Apparently, when they have been going out, they go black. They have no flashing red and no warning to drivers.

It’s happening at the intersection of two major state highways, HWY 167 and HWY 270.

Mayor Joe Wise is hoping to get it fixed as quickly as possible.

He says there’s a warrant on the product that ends in October.

“[It’s] An accident waiting to happen,” he said.

The HWY 167 addition is designed to divert trucks and traffic away from the City but Mayor Wise says it’s bound to cause a collision

“Oh it scares me to death,” he said. “It’s not a matter of if. It’s gonna be when it happens.”

As far as bypasses are concerned, 167 around Sheridan is essentially brand new. It was opened to traffic in April.
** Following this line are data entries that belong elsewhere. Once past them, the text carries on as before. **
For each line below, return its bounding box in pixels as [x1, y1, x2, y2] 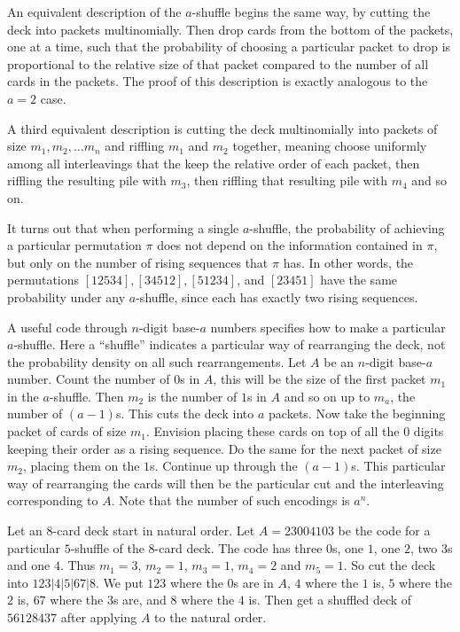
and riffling [105, 137, 165, 155]
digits [413, 422, 444, 441]
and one [7, 556, 51, 574]
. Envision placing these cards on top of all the [145, 422, 400, 441]
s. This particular [351, 456, 446, 475]
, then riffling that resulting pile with [186, 171, 388, 190]
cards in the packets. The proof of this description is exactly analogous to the [7, 72, 428, 90]
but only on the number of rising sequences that [7, 253, 269, 271]
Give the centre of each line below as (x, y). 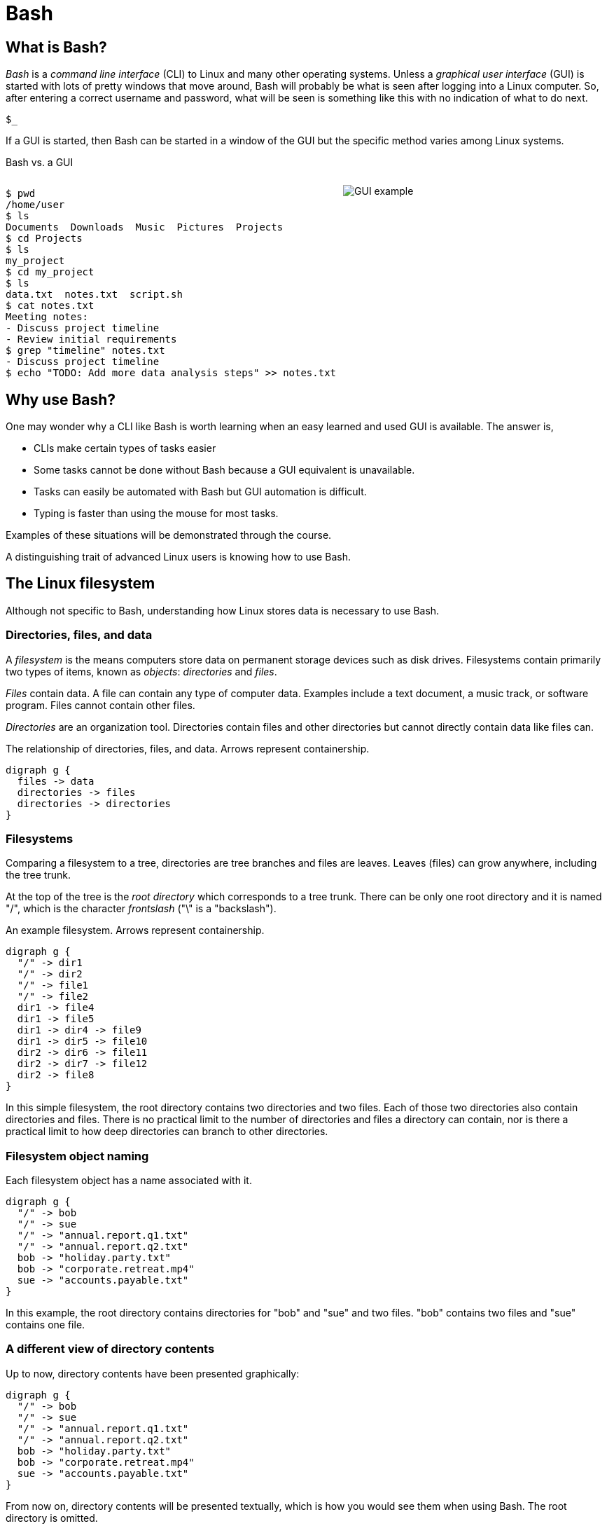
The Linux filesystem (81, 584)
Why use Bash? (61, 399)
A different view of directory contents (110, 1349)
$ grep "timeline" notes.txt (85, 351)
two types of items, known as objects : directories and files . (141, 671)
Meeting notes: (47, 317)
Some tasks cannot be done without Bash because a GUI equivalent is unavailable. (224, 470)
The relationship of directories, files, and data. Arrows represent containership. (188, 748)
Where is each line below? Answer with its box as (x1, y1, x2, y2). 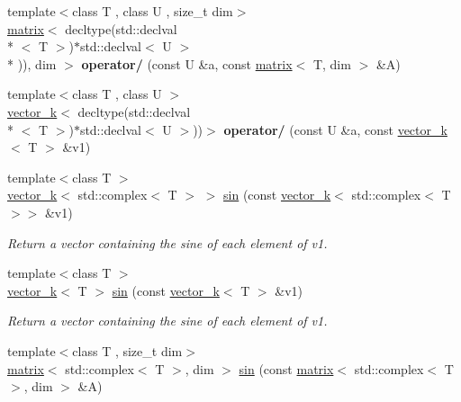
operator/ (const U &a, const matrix (81, 54, 293, 73)
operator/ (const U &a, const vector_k (223, 120, 447, 138)
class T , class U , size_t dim (72, 2, 233, 20)
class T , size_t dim (72, 341, 183, 360)
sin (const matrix (239, 359, 334, 378)
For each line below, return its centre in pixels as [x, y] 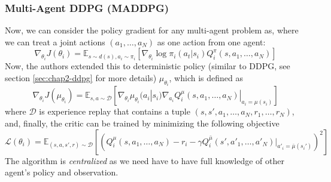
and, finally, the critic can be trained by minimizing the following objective [142, 123]
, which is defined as [206, 78]
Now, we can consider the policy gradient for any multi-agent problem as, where [152, 30]
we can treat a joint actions [55, 41]
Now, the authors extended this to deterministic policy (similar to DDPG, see [148, 66]
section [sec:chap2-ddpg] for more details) [81, 78]
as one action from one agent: [211, 41]
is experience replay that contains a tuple [115, 111]
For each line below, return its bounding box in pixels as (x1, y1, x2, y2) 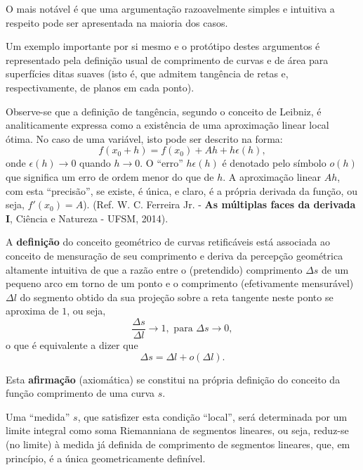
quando (79, 155, 111, 170)
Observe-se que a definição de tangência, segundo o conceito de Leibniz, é (6, 103, 322, 118)
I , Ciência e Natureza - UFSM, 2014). (6, 210, 169, 225)
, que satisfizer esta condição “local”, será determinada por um (77, 409, 348, 424)
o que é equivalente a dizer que (6, 337, 138, 352)
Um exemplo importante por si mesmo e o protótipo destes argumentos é (6, 39, 320, 53)
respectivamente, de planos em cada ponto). (6, 80, 194, 94)
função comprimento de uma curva (6, 386, 155, 400)
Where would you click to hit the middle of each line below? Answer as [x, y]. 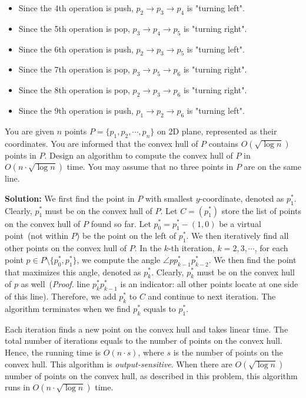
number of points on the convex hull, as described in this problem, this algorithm [151, 375]
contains [224, 143]
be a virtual [240, 223]
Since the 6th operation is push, [76, 49]
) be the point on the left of [126, 236]
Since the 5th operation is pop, [74, 28]
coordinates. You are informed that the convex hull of [102, 143]
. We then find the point [252, 259]
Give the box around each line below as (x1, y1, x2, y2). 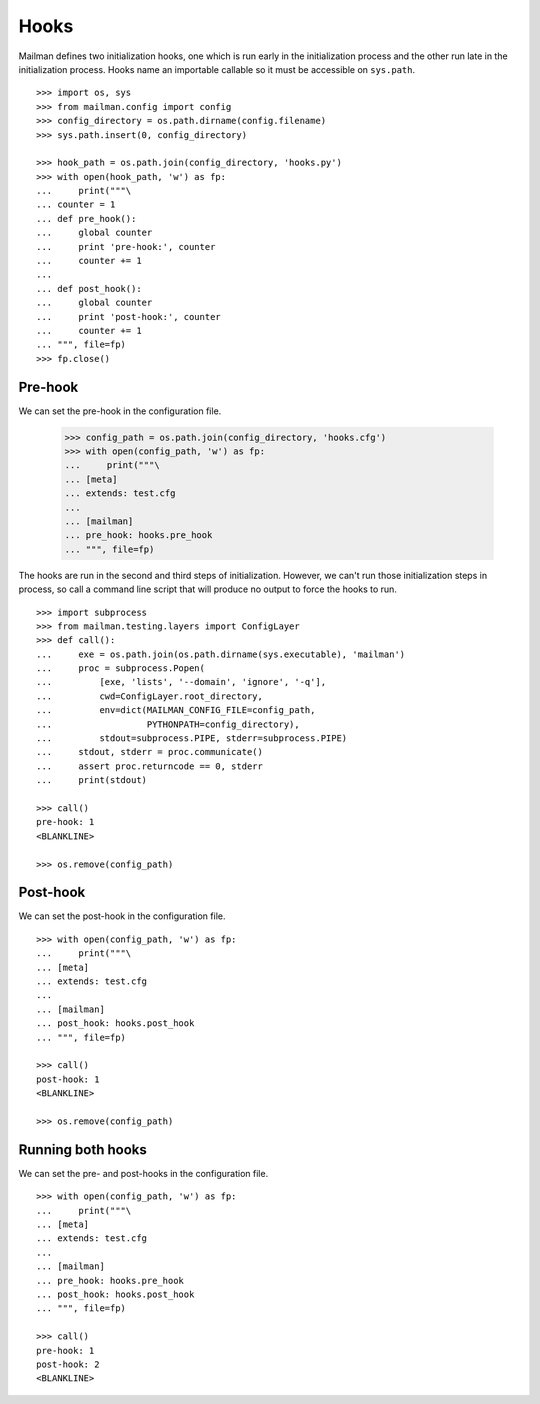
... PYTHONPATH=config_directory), (36, 718, 300, 730)
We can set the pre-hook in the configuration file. (18, 405, 222, 417)
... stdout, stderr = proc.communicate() (36, 746, 264, 758)
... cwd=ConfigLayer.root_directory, (36, 690, 264, 702)
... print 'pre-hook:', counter (36, 241, 216, 252)
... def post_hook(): (36, 283, 142, 294)
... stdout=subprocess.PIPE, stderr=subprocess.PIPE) (36, 733, 348, 744)
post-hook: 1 (36, 1073, 100, 1085)
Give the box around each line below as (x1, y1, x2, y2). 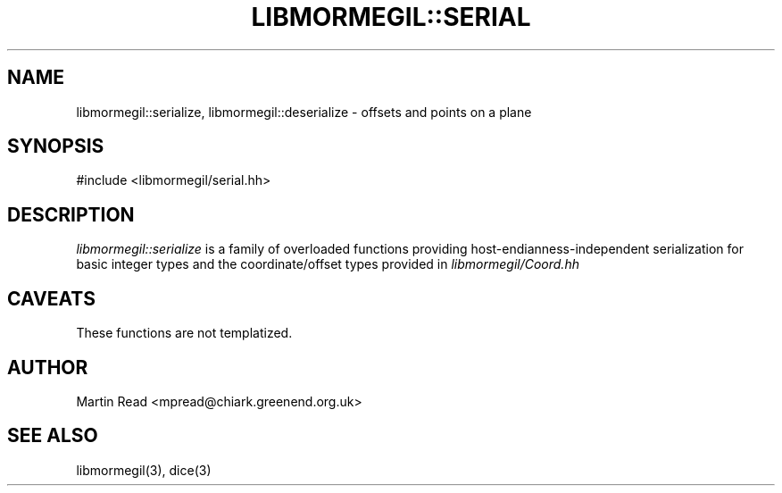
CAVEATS (7, 287, 96, 310)
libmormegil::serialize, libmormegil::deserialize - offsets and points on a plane (76, 104, 532, 120)
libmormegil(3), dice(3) (76, 462, 212, 478)
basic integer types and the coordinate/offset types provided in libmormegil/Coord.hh (76, 256, 579, 272)
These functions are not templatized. (76, 325, 293, 341)
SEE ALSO (7, 424, 98, 447)
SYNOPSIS (7, 135, 104, 158)
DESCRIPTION (7, 203, 135, 226)

In just the five months however, Mayor Wise says the lights have gone out a total of 18 times.

“You sign those agreements with the assumption that you’re gonna get a good working system,” he added. “Many times they’ve just gone black.”

He claims the problem is an equipment failure by the Arkansas Highway and Transportation Department (AHTD). He does say he knew up front that the City was going to be responsible for maintenance but didn’t expect it this soon.

The stop lights will be under the watch of AHTD and will be until the project is officially wrapped up, they say in November. However, according to AHTD, crews have determined there is nothing wrong with the traffic signal itself and may have more to do with the local power supply.

Danny Straessle with AHTD said, “There seems to be an unusual number of electrical grid outages in that area of Grant County that powers those traffic lights.”

C&L Electric Cooperative Corporation runs the power grid that includes the traffic signals there. They say there have been power outages but not as many times as the Mayor says the lights have gone out. They do say if that particular power grid went out it would affect that particular intersection.

To clear up any discrepancy, AHTD is installing a logging device in the traffic signal controls to track any future outages and see when they occur.

Furthermore, according to AHTD Engineers, if there was an internal problem with traffic signal circuitry, the lights would default to flashing red and not completely go out.

Recognizing that there is an issue regardless of the cause, AHTD is working with the City of Sheridan and Grant County toward a solution for a temporary fix if the lights go out again.

That could include a back-up battery or generator to power the lights for at least a few hours.

Mayor Wise says that could cost them and the County $7,500 to $10,000 per intersection to install.

He says a solution like that however, is a must for the next time the traffic signals go black.

“Oh it will go out,” he insisted. “I hate to say that but it will be out.”

According to AHTD all drivers should know that there are State laws in place for what you should do in a situation like this to ensure safety.